Interconnect bumps are used primarily to make electrical connections between connectors and circuit boards. The interconnect bumps make electrical contact above the connector or board with another electrical component which could be either another connector or a circuit board. In a connector employing a densely-packed interconnect pattern the height of interconnect bumps is critical to avoid cross-talk and other unwanted electrical phenomenon associated with such patterns on electrical connectors.

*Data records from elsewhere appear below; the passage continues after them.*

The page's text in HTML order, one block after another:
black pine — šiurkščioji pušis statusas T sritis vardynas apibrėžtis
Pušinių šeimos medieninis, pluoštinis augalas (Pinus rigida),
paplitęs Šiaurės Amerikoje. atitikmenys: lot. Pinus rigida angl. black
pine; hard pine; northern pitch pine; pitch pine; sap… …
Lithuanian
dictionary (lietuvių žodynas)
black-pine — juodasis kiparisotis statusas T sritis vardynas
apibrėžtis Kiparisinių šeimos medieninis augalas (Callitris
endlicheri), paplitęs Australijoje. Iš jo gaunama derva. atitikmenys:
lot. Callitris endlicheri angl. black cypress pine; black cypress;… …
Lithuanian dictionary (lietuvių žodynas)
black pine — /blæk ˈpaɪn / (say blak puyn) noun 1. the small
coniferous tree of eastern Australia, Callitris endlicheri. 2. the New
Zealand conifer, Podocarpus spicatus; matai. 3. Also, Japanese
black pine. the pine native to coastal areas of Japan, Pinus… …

The standard process to form interconnect bumps is an additive process in which the circuit traces and bumps are formed by depositing successive layers of metal on a suitable substrate by electrodeposition, sputtering, vapor deposition or other known processes. Bumps formed by this additive process are typically 0.001 to 0.0015 inches (2.54.times.10.sup.-5 to 3.81.times.10.sup.-5 meters) high and do not have any mechanical anchoring or support features other than adhesion between the layers.

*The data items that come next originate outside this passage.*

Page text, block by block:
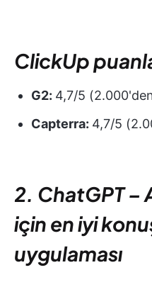
ClickUp
G2: 4,7/5
Capterra: 4,7/5
2. ChatGPT–
için en iyi
uygulaması
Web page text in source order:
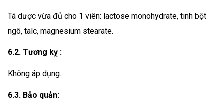
Tá dược vừa đủ cho 1 viên: lactose monohydrate, tinh bột
ngô, talc, magnesium stearate.
6.2. Tương kỵ :
Không áp dụng.
6.3. Bảo quản:
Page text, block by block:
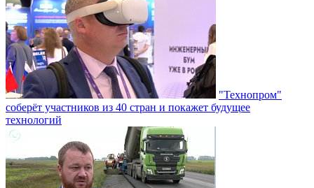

The lack of height makes connectors employing such bumps in densely-packed interconnect patterns subject to cross-talk and other unwanted electrical phenomenon. The height is limited primarily by the structure of the bumps themselves, as well as the processes used to form the interconnect bumps. Attempts to form higher bumps results in bumps which delaminate or "slide" off their base structures. Once the bumps delaminate, the connectors fail to make electrical connection between their associated components.

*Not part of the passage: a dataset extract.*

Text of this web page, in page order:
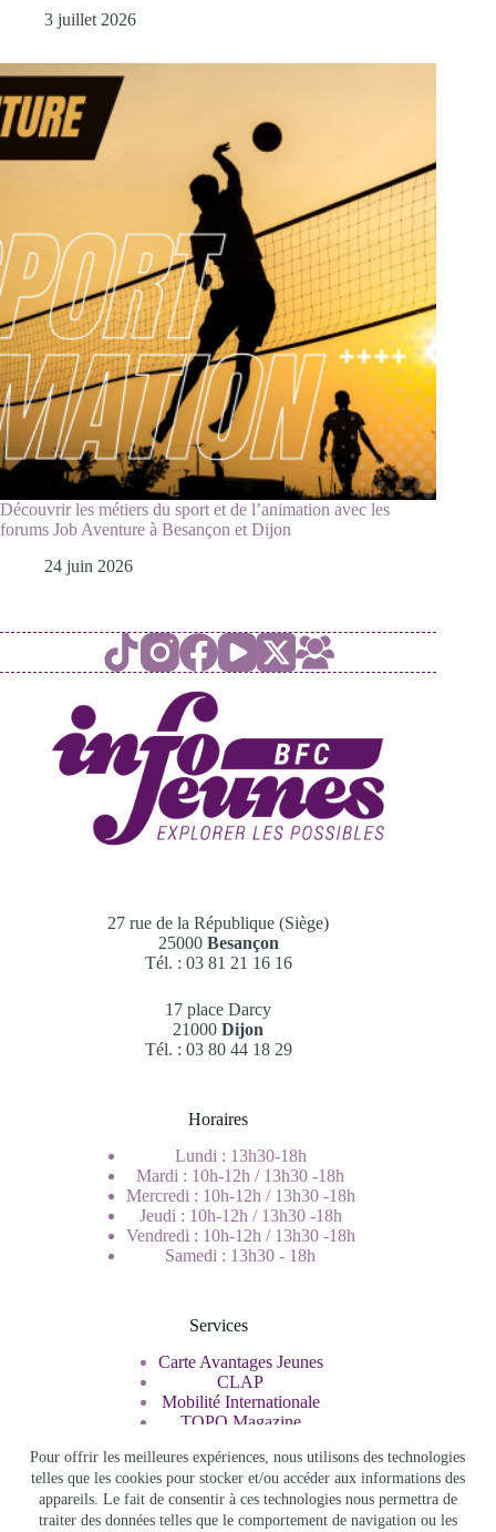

Prior art processes used to form interconnect bumps also include etching a single layer or series of layers which were previously built up on an electrical component. Such a method is described in U.S. Pat. No. 4,357,750 to Ostman, issued Nov. 9, 1982. These methods typically start with a very thick layer of copper and use standard photolithographic methods to define the desired pattern. Typically an ammoniacal etchant is used to etch away undesired copper to form the pattern. The disadvantages to this process are the high cost of depositing a large amount of copper and then removing it in a process from which the copper may or may not be recovered. In addition, the thick electrodeposited copper base material is not suitable for dynamic flex circuit applications because it lacks flexibility, it is difficult to form bumps with straight side walls because of the etching process, and the process is not well-suited for the fabrication of highly complex, very high density printed circuits.
To solve the above-mentioned problems and others not mentioned, the present method and apparatus provide a stable, reliable interconnect bump for use on connectors having high density interconnect patterns.